(Collected data)
-------------------------
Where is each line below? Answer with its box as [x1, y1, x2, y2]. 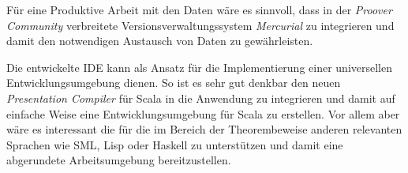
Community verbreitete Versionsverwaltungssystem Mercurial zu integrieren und [6, 17, 395, 33]
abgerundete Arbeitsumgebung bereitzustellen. [6, 152, 231, 168]
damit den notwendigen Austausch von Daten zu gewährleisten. [6, 32, 313, 49]
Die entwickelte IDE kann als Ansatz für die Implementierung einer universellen [6, 58, 393, 75]
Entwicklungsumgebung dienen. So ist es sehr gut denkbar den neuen [6, 74, 341, 91]
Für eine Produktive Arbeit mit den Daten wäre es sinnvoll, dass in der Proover [6, 2, 392, 17]
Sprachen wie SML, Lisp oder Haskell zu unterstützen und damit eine [6, 136, 343, 152]
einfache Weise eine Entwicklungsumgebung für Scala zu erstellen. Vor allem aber [6, 105, 400, 122]
-------------------------
Work to complete
All that is needed is the data above, repeated exactly, without the pictures.

Solution to the problem
Where is each line below? Answer with its box as [x1, y1, x2, y2]. 
Community verbreitete Versionsverwaltungssystem Mercurial zu integrieren und [6, 17, 395, 33]
abgerundete Arbeitsumgebung bereitzustellen. [6, 152, 231, 168]
damit den notwendigen Austausch von Daten zu gewährleisten. [6, 32, 313, 49]
Die entwickelte IDE kann als Ansatz für die Implementierung einer universellen [6, 58, 393, 75]
Entwicklungsumgebung dienen. So ist es sehr gut denkbar den neuen [6, 74, 341, 91]
Für eine Produktive Arbeit mit den Daten wäre es sinnvoll, dass in der Proover [6, 2, 392, 17]
Sprachen wie SML, Lisp oder Haskell zu unterstützen und damit eine [6, 136, 343, 152]
einfache Weise eine Entwicklungsumgebung für Scala zu erstellen. Vor allem aber [6, 105, 400, 122]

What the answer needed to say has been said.